Anyone else? Ah yes, Simon Grayson was sacked by Huddersfield Town after a run of twelve matches without a win, though his successor has not been notably more successful.
And in the Premier League, Reading demonstrated that they could be every bit as ungrateful to a manager who had got them promoted as Southampton had been a few weeks earlier, by firing Brian McDermott.
It’s all madness, I tell you.
Wolves remain in turmoil and face second successive relegation
Some decisions have been unfathomable. Sacking Mick McCarthy last February and replacing him with his assistant, Terry Connor, was madness. The appointment of Stale Solbakken in the summer was another error of judgment. Unveiled in May as the man to take Wolves back to the Premier League with a more refined style of play, Solbakken was sacked eight months later following a humiliating FA Cup defeat at non-league Luton Town. By that point, the players had long become exasperated with the Norwegian’s methods.
Eager to get rid of "the Mick McCarthy culture", Solbakken felt the best way forward was to empower the players. Standards dropped, discipline disappeared – Bakary Sako went unpunished after reporting late for one game – and training lost its competitive edge, with some of the drills regarded as ridiculously basic. Johan Lange and Patrick Weiser, the assistant manager and first-team coach Solbakken brought in to work alongside him, had little authority.

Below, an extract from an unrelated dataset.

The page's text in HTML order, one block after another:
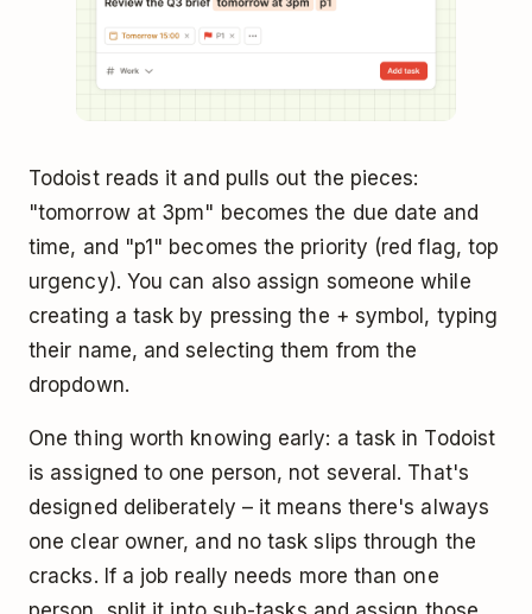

When things started to go badly wrong on the pitch, Solbakken was reluctant to read the riot act, prompting Roger Johnson, whose own time at Wolves has been little short of a disaster, to confront the manager in the changing room during the run of three straight league defeats before the Luton game. Johnson, along with a few other players, felt that Solbakken needed to adopt a tougher line and urged him to point the finger. Solbakken, keen to avoid confrontation, refused.
If Solbakken’s departure was inevitable, Saunders’s arrival represented a surprise, in part because of the speed with which things happened but also because he was the only person interviewed. Sean O’Driscoll, who had been harshly dismissed by Nottingham Forest, was available, yet he never got a look in. O’Driscoll went on to take over at Bristol City, where he has picked up 17 points from his 11 games in charge. Saunders has eight points from the same number of matches.
Though, to be fair to Wolves and Dean Saunders, they did win last Saturday.